Happens sometimes when turkeys fly out of LaGuardia.
Dave beat me to replying to Matt's post-- no doubt you can lose birds hit with mechanicals or bullheads. The difference is, of course, that many die and are not recovered with a mechanical (or standard fixed blade) and that almost never happens with a bullhead. That's an important difference...
Ermine, I was resistant to swap over for the same reasons you mentioned. Plus, I had a "if it ain't broke, don't fix it" mentality too. However, once I switched I have "seen the light"! Actually, I certainly don't think it's the "only way to go", but I do think it's a really great option that a person should at least try before he dismisses it. Sounds like Jaq recently tried it for the first time and loves it too. It's not about lopping the head off a bird, it's about the bird being only one of two things after the shot-- dead or just fine.
I shot a tom low and eviscerated it. Could see intestines hanging out as it flew to the edge of the timber. It was getting dark so I went home. Has the next day off for a continuing ed class. Blew it off to go see if I could find the bird because I felt bad I wounded it. He was alive and no more than five yards from where I saw him last. He stood there and allowed me to get an arrow in him at twenty yards. Pays to give them a little time I guess.
"Birds missed with a Bullhead are nearly always clean misses to live another day without injury. "
Well.....nearly always is another way of stating Bullheads can and do wound turkeys. There is not perfect broadhead for any animal and all we can do is try to pick the one that performas and suits our likes and dislikes the best.
I watched my daughter try to shoot a gobbler this year with a Bullhead and he was so violently attacking my decoy and pecking its head that he never would stand still for a shot. I think Bullheads are great options and I understand fully why people choose them, I just like mechanicals better as they are lethal and don't require stationary heads or equipment modifications. The real advantage that Bullheads have over any other head is that it makes it simple for even a novice to pick perfect shot placement.

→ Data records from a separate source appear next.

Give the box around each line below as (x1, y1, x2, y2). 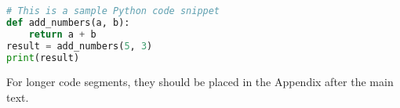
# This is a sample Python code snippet (6, 5, 220, 16)
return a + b (28, 28, 96, 40)
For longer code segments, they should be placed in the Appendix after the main (6, 74, 394, 90)
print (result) (6, 52, 80, 63)
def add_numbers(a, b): (6, 16, 130, 28)
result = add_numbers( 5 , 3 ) (6, 40, 153, 52)
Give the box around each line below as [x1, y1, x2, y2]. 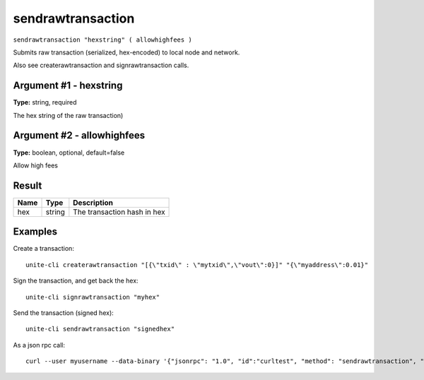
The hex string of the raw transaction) [13, 111, 124, 119]
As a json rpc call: [13, 340, 65, 349]
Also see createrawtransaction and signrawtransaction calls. [13, 61, 189, 70]
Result [13, 179, 42, 191]
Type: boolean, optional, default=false [13, 148, 125, 157]
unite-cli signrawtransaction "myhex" [25, 293, 160, 301]
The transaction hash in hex [73, 207, 165, 217]
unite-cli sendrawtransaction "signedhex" [25, 325, 175, 333]

Another advantage of them (bullheads) is you rarely go through the things you see on this thread as it relates to recovering a bird. I mean lets call a spade a spade, for most, your're sitting in a blind, with a set of decoys out in front of you 7-10 yards away. In comes Mr. Tom, oblivious to what's in the blind, and for all intents and purposes can't see you draw if you know what you're doing. What's left other than making a good shot? I can see how the recovery should be challenging. Like the compound was to the recurve, wood to aluminum, to carbon, the Bullhead is that much of a game changer. Just shoot them low neck if you don't want the head to come off.
About 20 years ago on my first turkey hunt I used one of those spring grabbers that slides on an arrow to keep the arrow from doing a pass through. Hit a Tom and he tumbled around, the got up and flew off with my arrow. Then I went to a string tracker. Shot a bird in some oaks. It was a pass through and it took off flying. Line was screaming out of that thing like id snagged a carp. The arrow pulled up to the bird and cut the line. It's amazing to me that I can shoot an elk and do a pass through but hit a turkey in certain spots and it won't go completely through.

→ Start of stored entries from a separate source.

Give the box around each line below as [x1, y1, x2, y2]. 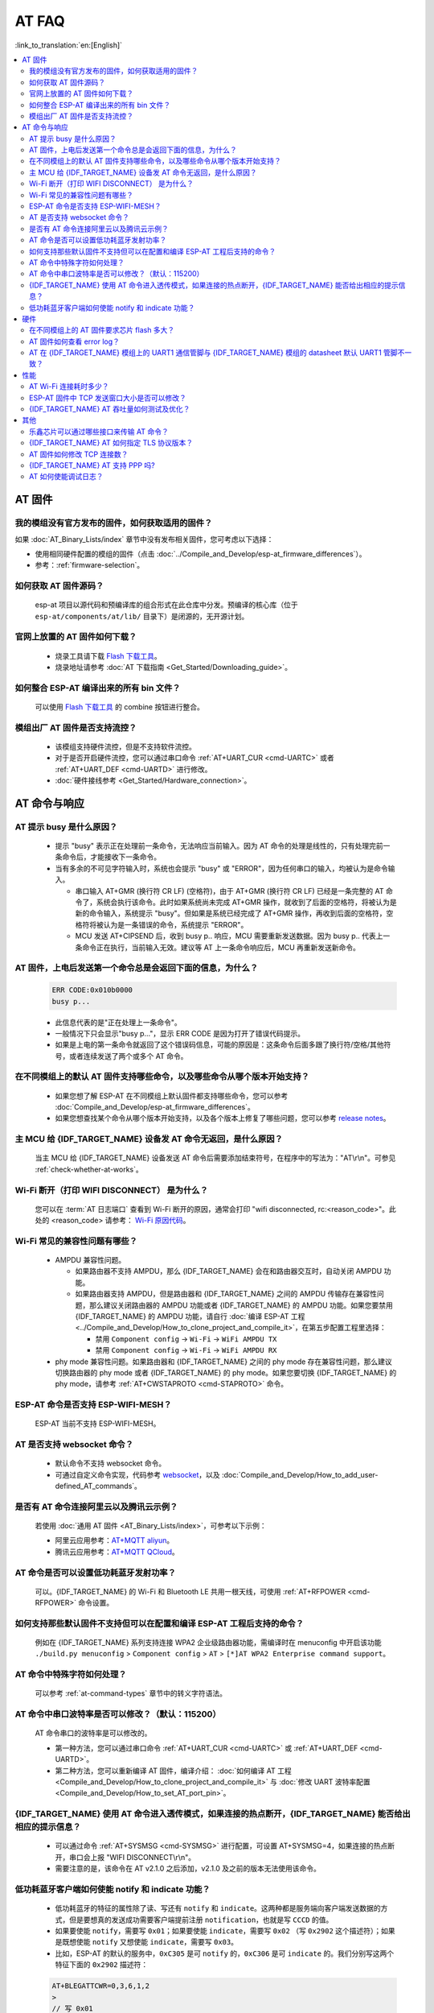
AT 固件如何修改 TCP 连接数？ [29, 449, 129, 459]
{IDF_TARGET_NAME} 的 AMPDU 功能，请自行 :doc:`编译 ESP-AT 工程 [75, 1312, 305, 1321]
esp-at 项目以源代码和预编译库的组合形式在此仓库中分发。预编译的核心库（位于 [35, 600, 298, 610]
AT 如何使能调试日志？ [29, 472, 104, 482]
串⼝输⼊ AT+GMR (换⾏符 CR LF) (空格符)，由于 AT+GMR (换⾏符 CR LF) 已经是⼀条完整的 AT [75, 886, 384, 895]
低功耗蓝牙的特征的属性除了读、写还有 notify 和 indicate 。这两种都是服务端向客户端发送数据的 [55, 1903, 381, 1913]
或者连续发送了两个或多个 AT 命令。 [68, 1051, 188, 1060]
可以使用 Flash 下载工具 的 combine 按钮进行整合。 [35, 701, 204, 712]

Well this past week I shot my first recurve bird but it was not without drama. At the shot he jumped up and flew straight up. I figured he was going to fall but instead landed in the top of a tree about 50 yards AWAY. I watched him for about 2-3 minutes when he came down flapping and hit the ground. I figured he was dead but gave hm about 30 minutes before going after him. Was unable to find him and was circling the area when he flushed and flew another 70 or so yards before going down again. I had a good mark on where he went down so I waited a good hour before going after him again. I found him very close to where he went down and was able to grab him when he got tangled up in a tree trying to take off again. I had always thought that if you break one of the drum sticks he could not take off. This was not the case with this bird. The left leg was broken in two high up the leg and he was still able to take off twice.
DL - Turkeys are light enough to knock out of the way. Elk are not.

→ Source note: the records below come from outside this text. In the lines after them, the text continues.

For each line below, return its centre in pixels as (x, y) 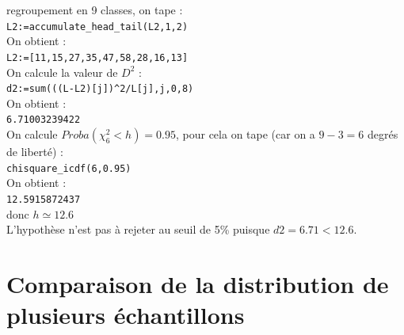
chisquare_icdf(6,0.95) (69, 168)
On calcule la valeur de (62, 72)
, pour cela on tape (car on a (245, 134)
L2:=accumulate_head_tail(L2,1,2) (97, 27)
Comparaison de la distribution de (198, 283)
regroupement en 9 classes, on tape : (95, 10)
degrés (383, 134)
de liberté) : (35, 151)
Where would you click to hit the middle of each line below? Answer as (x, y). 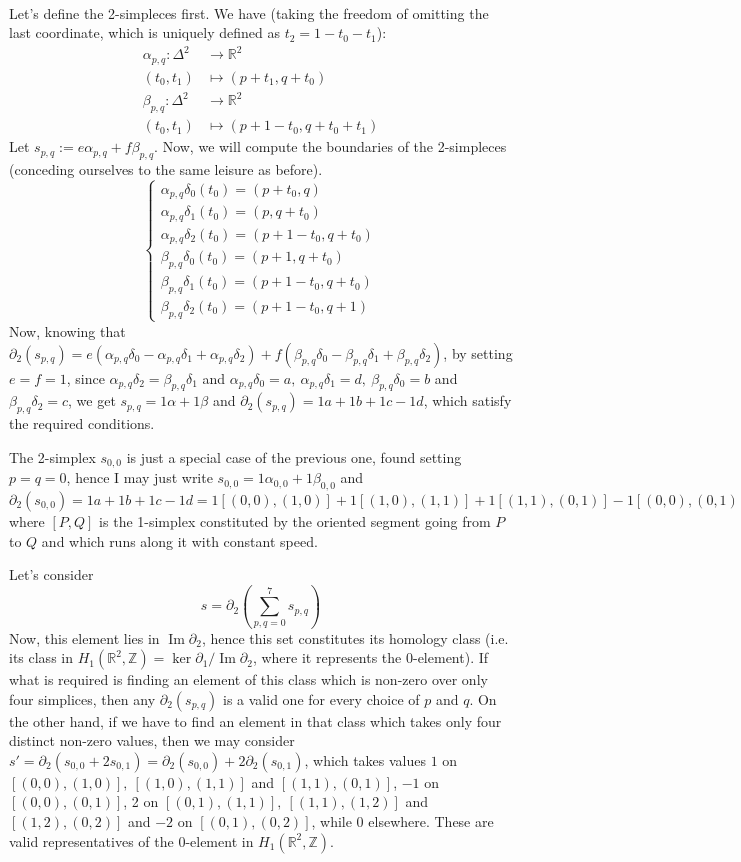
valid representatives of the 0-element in (131, 840)
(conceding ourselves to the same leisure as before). (166, 168)
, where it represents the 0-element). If (370, 657)
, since (85, 377)
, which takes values (365, 759)
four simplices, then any (82, 698)
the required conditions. (82, 423)
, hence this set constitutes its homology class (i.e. (355, 637)

I haven't gutsed up to go after turkeys yet, but when/if I do, I will go with either a guillotine head or a good-sized, FIXED 2-blade - maybe 3 - and wait for a chance to shoot the midline from front to rear, or more likely the reverse. Because even though I used to perform various surgeries on them, eyeballing the internal anatomy through all of those feathers is a skill I have yet to cultivate.
I think the problem with big mechs on turkeys is the same as the problem with big mechs on big game; you get into that much width, and penetration is compromised. I have clipped the primaries off of turkey wings with tin snips and it was WORK to take them much more than one at a time, so I can only imagine how effective those heavy feather quills would be if you were trying to punch through a whole bunch of them at once, and on a bird that is light enough to be shoved out of the path of the arrow....
Maybe some day I'll have killed enough of them to take it casually, but I'm not there yet.
And FWIW, one of the LW guys - who is a SUPERB shot and can hit whatever the hell he wants with an #80 recurve and a 640-gr arrow clocking something around 200 fps... He uses a string tracker on turkeys. I think if he used a rubber blunt, he could just walk over and the bird would already by plucked by the impact, but to each his own.....
"Well.....nearly always is another way of stating Bullheads can and do wound turkeys."
Well of course they can- they have 3 razor sharp blades and obviously could make a non-vital cut on a bird. Odds of that are extremely slim comparatively.
"There is not perfect broadhead for any animal and all we can do is try to pick the one that performs and suits our likes and dislikes the best."
Totally agree. You all can shoot what ever the heck floats your boat! I'm convinced the need for threads like the OP posted here would go down dramatically of more people shot bullheads. However if you don't want to do that, regardless if I think that's a good idea or if i think you have a valid argument to not do it, then don't. Different strokes for different folks- even if we don't agree...
^^ This. All I can say is when I first started shooting turkeys with a bow, I lost 2 of the first 3 birds. One of the birds lost was a good hit in the vitals, the other I'm not sure. There was a lot of high grass nearby along with a creek where I lost sight of both birds after they ran off. There will always be some situations where killing and watching/tracking birds with regular mechanical will lead to a recovery. But, since I switched over to Bullheads, I've never lost a single bird. Anybody who thinks shooting turkeys with Bullheads is a slam dunk has never done it. And anybody who claims to have never lost a bird with a mechanical either hasn't killed many turkeys yet or is lying. I would ask, if you're such a great shot with a mechanical that you can always place an arrow in the baseball-sized vitals, why wouldn't you dispatch them cleanly with a Bullhead? Do you shoot turkeys in the body with a shotgun too?
"...if you're such a great shot with a mechanical that you can always place an arrow in the baseball-sized vitals, why wouldn't you dispatch them cleanly with a Bullhead? Do you shoot turkeys in the body with a shotgun too?"
Lots of reasons....the main reason being I would have to pass on many close encounters.